Cable Rotations -> 3 sets 12-15 reps 60-80% of 1RM
- Target Muscle Group: Core, Obliques
- Progression will occur over the 4 weeks performing this exercise in workout A, by progressively overloading the muscles with up to 5% weight increases per week. The goal is to maintain around 12 reps on the first set. Rest between sets should be 30 seconds or less.
- Have cable at chest height, strong controlled rotations to the side, rotating through the shoulders and not through the hips.

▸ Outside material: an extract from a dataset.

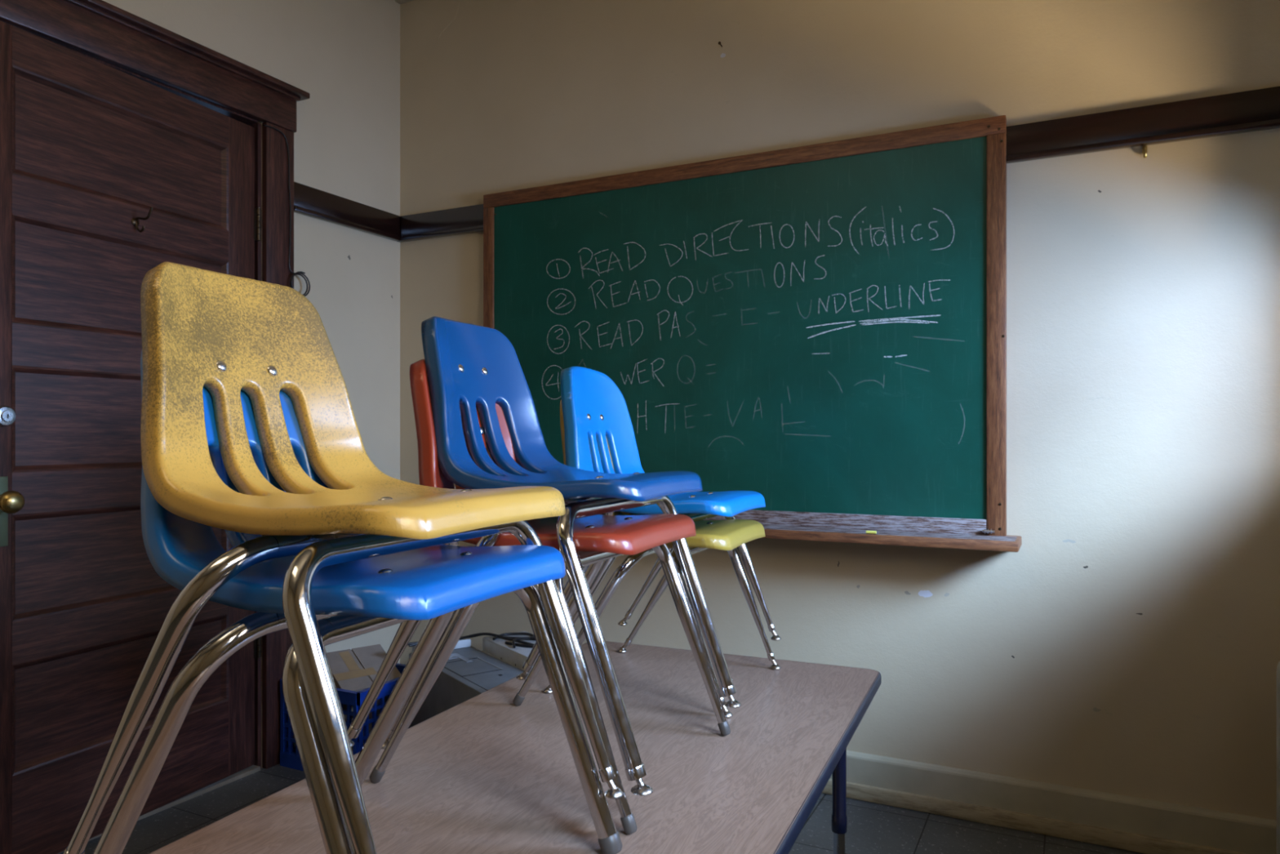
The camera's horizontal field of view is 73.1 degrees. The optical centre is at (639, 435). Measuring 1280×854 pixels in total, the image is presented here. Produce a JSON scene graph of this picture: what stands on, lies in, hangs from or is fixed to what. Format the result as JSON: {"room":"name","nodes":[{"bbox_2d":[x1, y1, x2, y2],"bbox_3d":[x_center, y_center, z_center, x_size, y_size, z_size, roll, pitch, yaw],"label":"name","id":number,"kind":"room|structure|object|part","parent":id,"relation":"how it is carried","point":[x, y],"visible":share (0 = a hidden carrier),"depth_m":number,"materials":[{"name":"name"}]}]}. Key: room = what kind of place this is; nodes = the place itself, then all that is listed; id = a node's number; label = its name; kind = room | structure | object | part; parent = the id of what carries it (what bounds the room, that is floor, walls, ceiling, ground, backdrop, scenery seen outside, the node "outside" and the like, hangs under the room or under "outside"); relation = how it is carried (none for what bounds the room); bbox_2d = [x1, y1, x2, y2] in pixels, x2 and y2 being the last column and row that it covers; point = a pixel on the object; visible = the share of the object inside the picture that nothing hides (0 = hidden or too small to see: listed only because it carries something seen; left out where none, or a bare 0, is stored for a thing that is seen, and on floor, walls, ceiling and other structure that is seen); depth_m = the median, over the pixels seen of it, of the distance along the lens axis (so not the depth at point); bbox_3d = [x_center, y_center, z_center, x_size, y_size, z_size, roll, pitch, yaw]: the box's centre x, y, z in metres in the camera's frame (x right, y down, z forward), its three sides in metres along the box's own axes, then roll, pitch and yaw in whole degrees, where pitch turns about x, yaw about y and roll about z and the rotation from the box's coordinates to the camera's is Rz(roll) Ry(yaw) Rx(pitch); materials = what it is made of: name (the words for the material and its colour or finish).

Plank -> 3 sets 30-90 Seconds per set
- Target Muscle Group: Core
- Progression will occur over the 4 weeks performing this exercise in workout A, by progressively overloading the muscles with length increases as capable. The goal is to maintain around 12 reps on the first set. Rest between sets should be 30 seconds or less.
- Lie prone with forearms on the floor, elbows slightly wider than shoulder width. Push body up resting on forearms and toes keeping the body straight. Hold the position with a straight line through shoulder hips, knees and ankles. Maintain for 30-90 seconds.